Here's an informal extensional definition.

A proof which leaves large chunks to the reader is informal: it hides large amounts of detail. A definition which misses out some annoying special cases (perhaps to make the statement more slick) is informal. A proof which pedantically goes over every statement is formal. A proof in which every statement clearly follows from earlier statements or from axioms/hypotheses is formal.

• "A formal proof aimed at world-class mathematicians may miss out more details than a first-year undergraduate formal proof, which is not allowed to miss out many details at all" - and a formal proof targeted for computers is going to be even more explicit. Apr 6, 2017 at 18:01

The problem here is that the answer depends on whether "formal" is formally or informally defined:)

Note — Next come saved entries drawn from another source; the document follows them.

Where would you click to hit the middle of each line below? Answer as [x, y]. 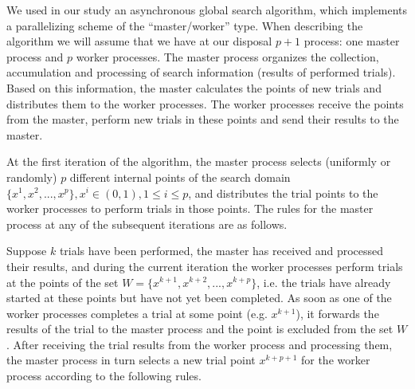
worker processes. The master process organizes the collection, [227, 56]
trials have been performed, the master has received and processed [221, 251]
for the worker [335, 360]
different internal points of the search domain [180, 177]
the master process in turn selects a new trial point [131, 360]
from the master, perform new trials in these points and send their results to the [203, 119]
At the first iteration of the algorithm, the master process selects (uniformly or [199, 161]
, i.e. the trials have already [324, 282]
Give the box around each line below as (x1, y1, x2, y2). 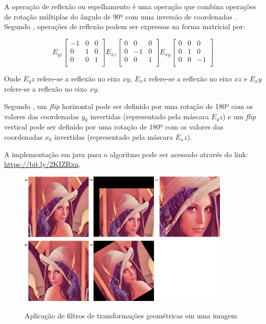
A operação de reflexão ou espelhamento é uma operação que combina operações (4, 1, 256, 11)
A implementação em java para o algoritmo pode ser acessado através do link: (4, 148, 248, 159)
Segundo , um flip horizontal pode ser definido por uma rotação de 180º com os (4, 100, 253, 111)
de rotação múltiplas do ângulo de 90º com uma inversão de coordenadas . (4, 11, 237, 21)
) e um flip (223, 111, 256, 121)
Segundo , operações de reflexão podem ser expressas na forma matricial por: (4, 21, 246, 32)
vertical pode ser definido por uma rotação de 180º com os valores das (4, 121, 224, 132)
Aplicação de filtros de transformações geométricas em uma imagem (25, 310, 237, 320)
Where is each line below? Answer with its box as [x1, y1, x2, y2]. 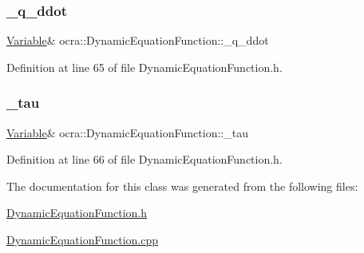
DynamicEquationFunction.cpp [6, 231, 159, 247]
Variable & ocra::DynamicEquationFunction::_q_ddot [6, 32, 269, 49]
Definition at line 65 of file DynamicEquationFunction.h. [6, 58, 283, 75]
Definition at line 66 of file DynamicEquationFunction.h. [6, 151, 283, 168]
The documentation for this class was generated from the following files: [6, 177, 358, 194]
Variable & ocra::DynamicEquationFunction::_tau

If it is formally defined it would probably be defined as a mathematical term and the requirement of the proofs and definition would be quite strict. They would probably need to be formulated in a formal language adhering to certain rules. Normally one does not see these kind of definitions and proofs.

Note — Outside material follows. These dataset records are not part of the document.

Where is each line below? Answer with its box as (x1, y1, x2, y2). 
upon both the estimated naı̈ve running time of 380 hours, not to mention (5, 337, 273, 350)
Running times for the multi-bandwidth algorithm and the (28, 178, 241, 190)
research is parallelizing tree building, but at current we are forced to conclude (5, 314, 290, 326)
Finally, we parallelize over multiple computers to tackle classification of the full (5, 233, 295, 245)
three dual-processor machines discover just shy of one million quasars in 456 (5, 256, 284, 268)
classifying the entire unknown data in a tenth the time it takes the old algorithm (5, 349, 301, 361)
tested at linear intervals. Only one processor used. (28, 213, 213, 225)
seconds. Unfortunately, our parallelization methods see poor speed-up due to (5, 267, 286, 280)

Otherwise the term "formal" would have a more relaxed meaning and one would not require a formal definition or proof to adhere to some very strictly defined standards. In this case one would mean that formal means more strict formulation than informal (which is more sloppy formulation) - where you draw the line is depending on context.

Also which one is used can also be seen in context. If you don't see any formal language (note however that a formal language can look natural) or formal definition of "formal" it would most probably be used in the second meaning.

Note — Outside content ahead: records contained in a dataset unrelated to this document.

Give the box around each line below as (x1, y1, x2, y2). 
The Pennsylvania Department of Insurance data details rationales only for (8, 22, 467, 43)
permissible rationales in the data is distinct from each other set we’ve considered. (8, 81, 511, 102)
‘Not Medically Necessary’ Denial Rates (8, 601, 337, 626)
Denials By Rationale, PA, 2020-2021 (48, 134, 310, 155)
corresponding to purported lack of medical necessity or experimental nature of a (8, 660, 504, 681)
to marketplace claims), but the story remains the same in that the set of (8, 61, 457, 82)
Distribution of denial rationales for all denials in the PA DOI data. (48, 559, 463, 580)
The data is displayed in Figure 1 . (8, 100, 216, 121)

• Informally, I'd say this is formally wrong. Apr 6, 2017 at 15:30

There is actually a whole spectrum of "formality" in mathematics. In informal terms, "formal" it refers to what is considered as rigorous, but that is of course subjective.

• Absolutely formal: Written in a language that can be verified by a program that implements some formal system. Check out Mizar and Coq, two well-known proof assistants based on two different foundational systems for mathematics.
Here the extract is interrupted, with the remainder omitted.